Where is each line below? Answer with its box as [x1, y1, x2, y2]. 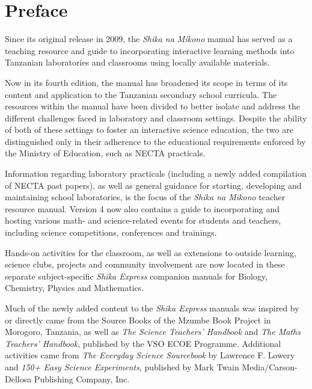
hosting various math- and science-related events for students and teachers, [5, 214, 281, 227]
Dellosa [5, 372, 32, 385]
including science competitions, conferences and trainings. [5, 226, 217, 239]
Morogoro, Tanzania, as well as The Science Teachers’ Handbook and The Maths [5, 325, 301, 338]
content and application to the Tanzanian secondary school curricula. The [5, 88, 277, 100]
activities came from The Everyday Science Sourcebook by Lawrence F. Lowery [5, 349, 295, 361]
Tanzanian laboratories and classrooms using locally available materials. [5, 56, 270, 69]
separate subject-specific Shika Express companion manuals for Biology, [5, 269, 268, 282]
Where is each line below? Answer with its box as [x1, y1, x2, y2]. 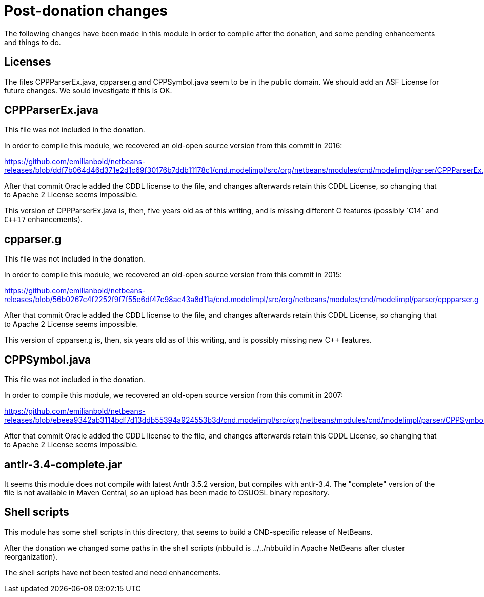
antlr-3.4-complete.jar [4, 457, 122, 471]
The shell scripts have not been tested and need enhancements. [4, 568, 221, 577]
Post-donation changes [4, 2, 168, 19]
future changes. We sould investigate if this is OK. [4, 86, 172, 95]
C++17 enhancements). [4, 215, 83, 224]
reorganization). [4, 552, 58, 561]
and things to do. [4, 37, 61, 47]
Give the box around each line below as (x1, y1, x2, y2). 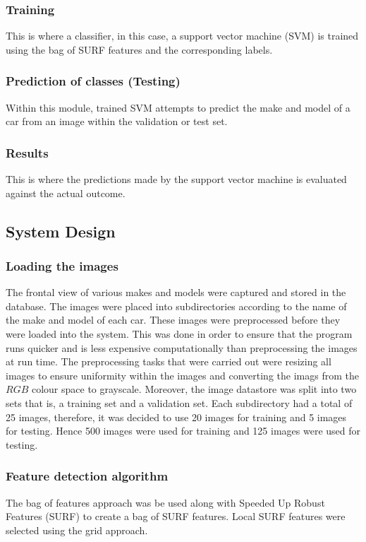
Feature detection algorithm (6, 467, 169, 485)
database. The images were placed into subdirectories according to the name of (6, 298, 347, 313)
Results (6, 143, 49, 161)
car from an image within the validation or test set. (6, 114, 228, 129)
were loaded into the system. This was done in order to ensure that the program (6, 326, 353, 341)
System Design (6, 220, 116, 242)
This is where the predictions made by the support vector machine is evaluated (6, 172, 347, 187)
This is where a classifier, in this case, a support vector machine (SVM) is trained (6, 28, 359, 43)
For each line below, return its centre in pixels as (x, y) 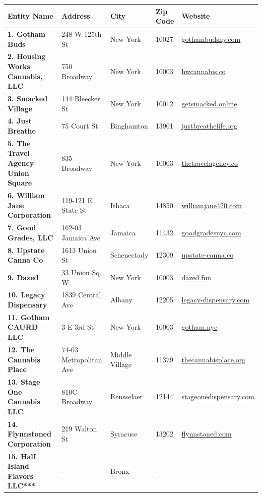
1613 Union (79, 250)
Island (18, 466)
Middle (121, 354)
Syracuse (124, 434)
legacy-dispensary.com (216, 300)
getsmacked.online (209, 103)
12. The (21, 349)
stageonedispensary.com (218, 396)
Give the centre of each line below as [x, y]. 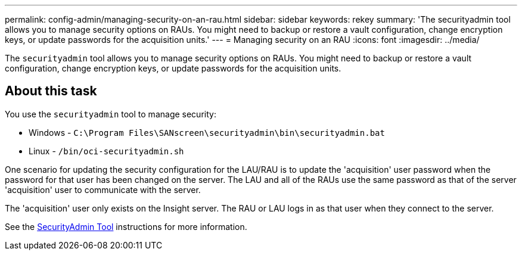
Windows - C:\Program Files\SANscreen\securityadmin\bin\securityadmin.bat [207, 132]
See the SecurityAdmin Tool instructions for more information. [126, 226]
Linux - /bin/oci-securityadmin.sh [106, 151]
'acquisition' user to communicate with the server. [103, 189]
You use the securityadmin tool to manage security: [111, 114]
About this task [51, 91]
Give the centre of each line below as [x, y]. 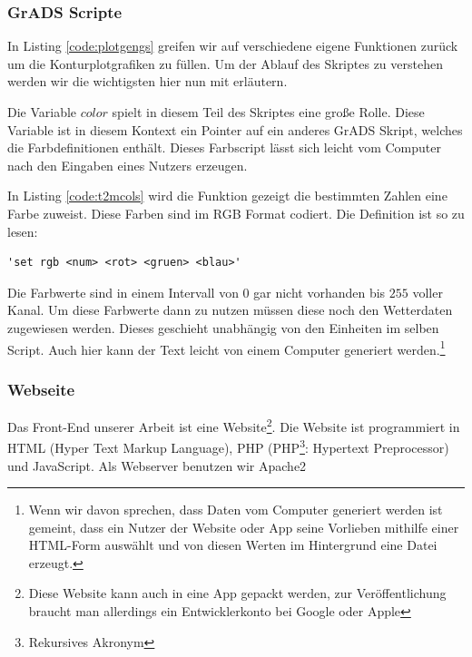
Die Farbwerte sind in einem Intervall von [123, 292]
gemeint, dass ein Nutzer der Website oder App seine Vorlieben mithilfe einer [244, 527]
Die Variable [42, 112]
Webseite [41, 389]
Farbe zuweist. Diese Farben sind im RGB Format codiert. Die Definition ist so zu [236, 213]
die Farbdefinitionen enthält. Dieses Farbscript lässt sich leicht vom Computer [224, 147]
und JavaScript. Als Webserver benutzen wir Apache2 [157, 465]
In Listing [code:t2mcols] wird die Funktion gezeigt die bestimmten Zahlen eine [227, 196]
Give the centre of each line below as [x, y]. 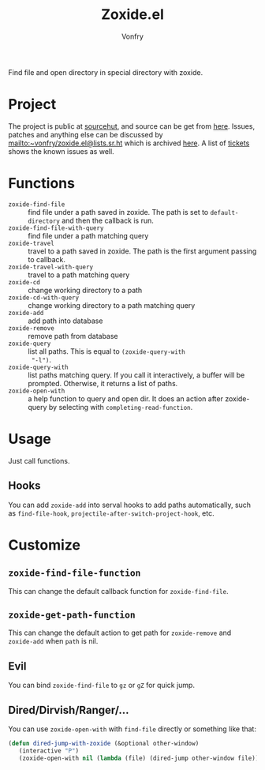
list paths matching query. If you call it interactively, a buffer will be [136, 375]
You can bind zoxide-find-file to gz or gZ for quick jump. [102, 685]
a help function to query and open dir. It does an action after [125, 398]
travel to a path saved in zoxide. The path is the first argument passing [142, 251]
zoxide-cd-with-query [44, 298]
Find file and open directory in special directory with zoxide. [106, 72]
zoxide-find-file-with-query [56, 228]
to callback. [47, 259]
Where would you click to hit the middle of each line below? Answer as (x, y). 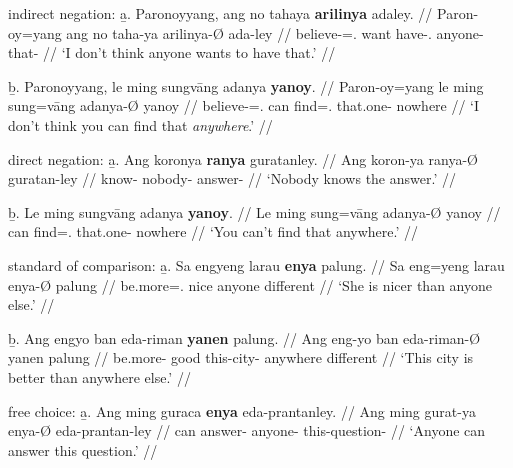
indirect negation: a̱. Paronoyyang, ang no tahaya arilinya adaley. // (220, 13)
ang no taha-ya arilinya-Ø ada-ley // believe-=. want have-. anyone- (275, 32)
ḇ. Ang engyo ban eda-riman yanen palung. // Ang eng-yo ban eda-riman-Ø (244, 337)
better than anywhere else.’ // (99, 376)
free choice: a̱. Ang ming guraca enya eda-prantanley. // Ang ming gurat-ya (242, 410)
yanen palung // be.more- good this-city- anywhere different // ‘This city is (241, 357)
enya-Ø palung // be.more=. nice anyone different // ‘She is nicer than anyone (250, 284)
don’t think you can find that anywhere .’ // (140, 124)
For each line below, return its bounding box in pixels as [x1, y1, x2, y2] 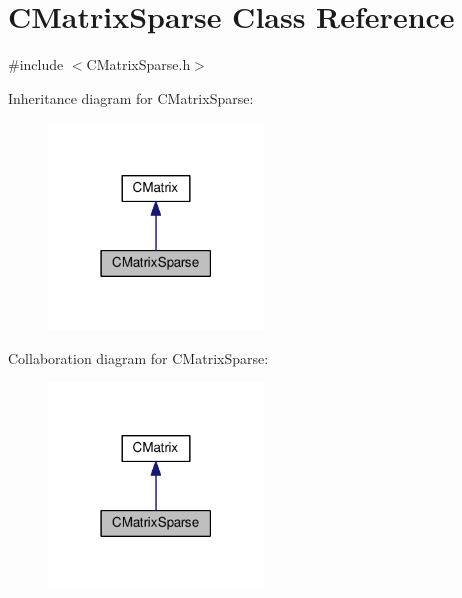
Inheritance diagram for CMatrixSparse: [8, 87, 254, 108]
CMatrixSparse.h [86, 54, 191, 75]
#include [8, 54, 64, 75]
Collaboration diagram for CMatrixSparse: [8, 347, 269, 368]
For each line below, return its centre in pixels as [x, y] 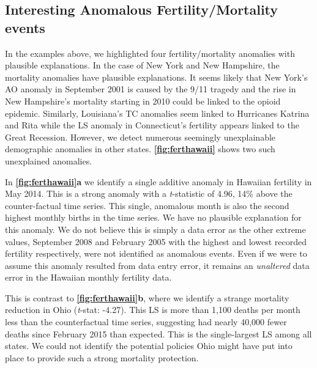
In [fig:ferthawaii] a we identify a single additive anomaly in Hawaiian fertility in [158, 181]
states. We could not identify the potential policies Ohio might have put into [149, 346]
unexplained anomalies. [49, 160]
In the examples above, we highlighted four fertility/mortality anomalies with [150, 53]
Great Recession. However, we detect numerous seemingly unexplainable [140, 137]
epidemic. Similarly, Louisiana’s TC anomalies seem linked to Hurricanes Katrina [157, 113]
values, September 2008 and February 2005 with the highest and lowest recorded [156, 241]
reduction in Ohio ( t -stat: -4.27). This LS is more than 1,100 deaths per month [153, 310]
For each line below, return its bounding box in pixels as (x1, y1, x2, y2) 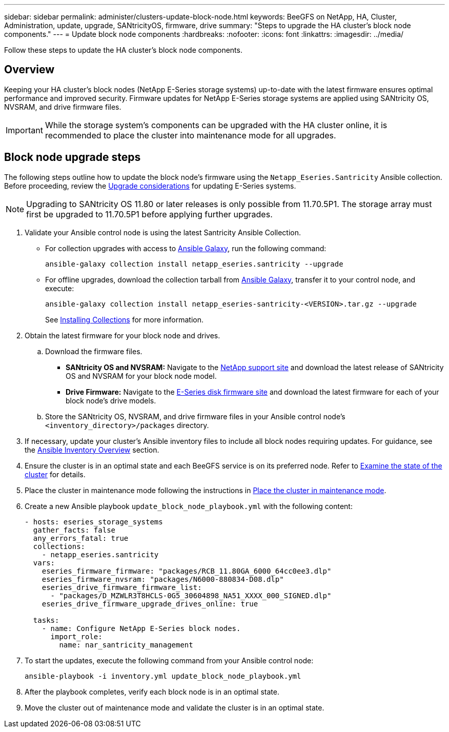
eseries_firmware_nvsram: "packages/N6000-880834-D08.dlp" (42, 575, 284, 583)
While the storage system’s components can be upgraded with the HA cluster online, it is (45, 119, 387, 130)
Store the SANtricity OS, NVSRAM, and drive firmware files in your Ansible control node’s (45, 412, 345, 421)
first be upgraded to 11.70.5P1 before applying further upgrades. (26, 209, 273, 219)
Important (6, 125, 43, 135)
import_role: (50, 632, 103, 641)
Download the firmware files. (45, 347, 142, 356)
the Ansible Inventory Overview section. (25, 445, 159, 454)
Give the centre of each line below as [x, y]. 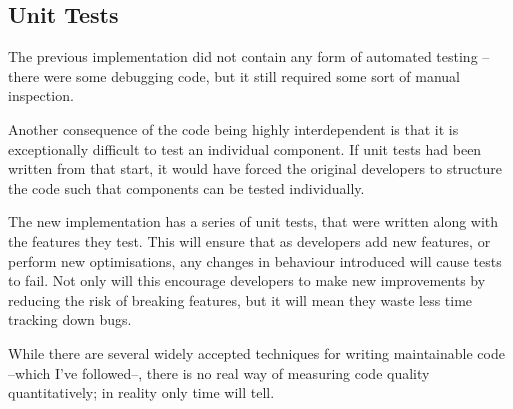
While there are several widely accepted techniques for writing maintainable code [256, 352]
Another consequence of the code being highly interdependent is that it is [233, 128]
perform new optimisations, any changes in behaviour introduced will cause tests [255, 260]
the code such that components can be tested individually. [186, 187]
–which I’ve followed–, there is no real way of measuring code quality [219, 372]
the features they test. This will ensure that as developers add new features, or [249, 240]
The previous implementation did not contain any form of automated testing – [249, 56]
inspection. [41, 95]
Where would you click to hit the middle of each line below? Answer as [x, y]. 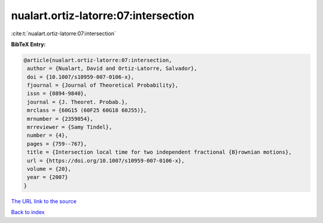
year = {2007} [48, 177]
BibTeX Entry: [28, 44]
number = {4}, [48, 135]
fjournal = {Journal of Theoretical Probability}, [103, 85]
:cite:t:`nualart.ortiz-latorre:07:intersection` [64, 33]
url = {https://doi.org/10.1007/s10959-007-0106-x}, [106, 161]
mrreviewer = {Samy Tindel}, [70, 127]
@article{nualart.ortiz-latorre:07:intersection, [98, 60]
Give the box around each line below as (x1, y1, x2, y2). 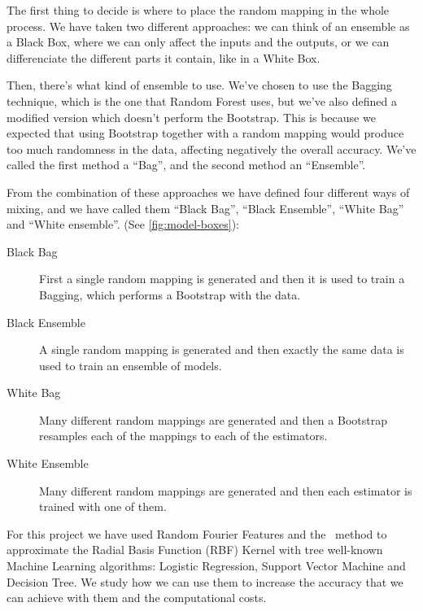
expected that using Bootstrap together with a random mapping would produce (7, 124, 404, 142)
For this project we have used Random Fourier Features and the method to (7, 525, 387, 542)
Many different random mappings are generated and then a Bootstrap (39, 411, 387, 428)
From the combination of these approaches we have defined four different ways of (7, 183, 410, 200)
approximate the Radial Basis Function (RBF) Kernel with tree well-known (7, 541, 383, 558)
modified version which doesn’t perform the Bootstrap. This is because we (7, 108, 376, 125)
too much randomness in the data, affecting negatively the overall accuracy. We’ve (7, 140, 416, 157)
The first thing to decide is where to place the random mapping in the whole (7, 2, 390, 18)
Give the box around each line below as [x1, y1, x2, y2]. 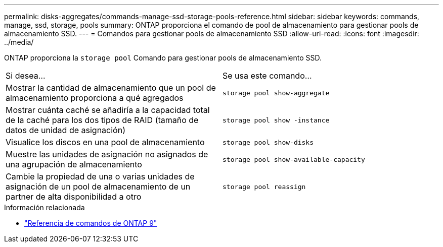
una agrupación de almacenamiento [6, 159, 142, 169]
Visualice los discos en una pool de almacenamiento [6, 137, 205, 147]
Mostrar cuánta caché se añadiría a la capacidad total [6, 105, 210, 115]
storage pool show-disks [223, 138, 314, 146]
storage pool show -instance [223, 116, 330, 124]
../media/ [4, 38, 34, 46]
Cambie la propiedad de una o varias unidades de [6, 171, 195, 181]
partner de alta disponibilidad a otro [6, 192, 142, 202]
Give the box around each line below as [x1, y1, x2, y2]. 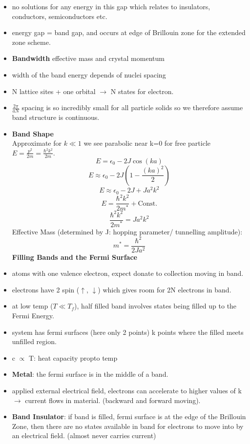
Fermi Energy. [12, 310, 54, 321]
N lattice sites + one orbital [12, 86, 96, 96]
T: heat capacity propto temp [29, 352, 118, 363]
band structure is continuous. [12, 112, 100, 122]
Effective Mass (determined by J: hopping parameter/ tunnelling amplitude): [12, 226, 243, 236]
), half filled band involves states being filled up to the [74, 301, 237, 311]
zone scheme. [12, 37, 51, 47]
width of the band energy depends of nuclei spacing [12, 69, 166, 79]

------

Activity » Leave out every picture, and copy exactly the lines from the line that contains "Mostrar cuánta caché" through the end of the material.

Solved problem »
Mostrar cuánta caché se añadiría a la capacidad total [6, 105, 210, 115]
storage pool show-disks [223, 138, 314, 146]
storage pool show -instance [223, 116, 330, 124]
../media/ [4, 38, 34, 46]
Cambie la propiedad de una o varias unidades de [6, 171, 195, 181]
partner de alta disponibilidad a otro [6, 192, 142, 202]
Give the box around each line below as [x1, y1, x2, y2]. 
Fermi Energy. [12, 310, 54, 321]
N lattice sites + one orbital [12, 86, 96, 96]
T: heat capacity propto temp [29, 352, 118, 363]
band structure is continuous. [12, 112, 100, 122]
Effective Mass (determined by J: hopping parameter/ tunnelling amplitude): [12, 226, 243, 236]
), half filled band involves states being filled up to the [74, 301, 237, 311]
zone scheme. [12, 37, 51, 47]
width of the band energy depends of nuclei spacing [12, 69, 166, 79]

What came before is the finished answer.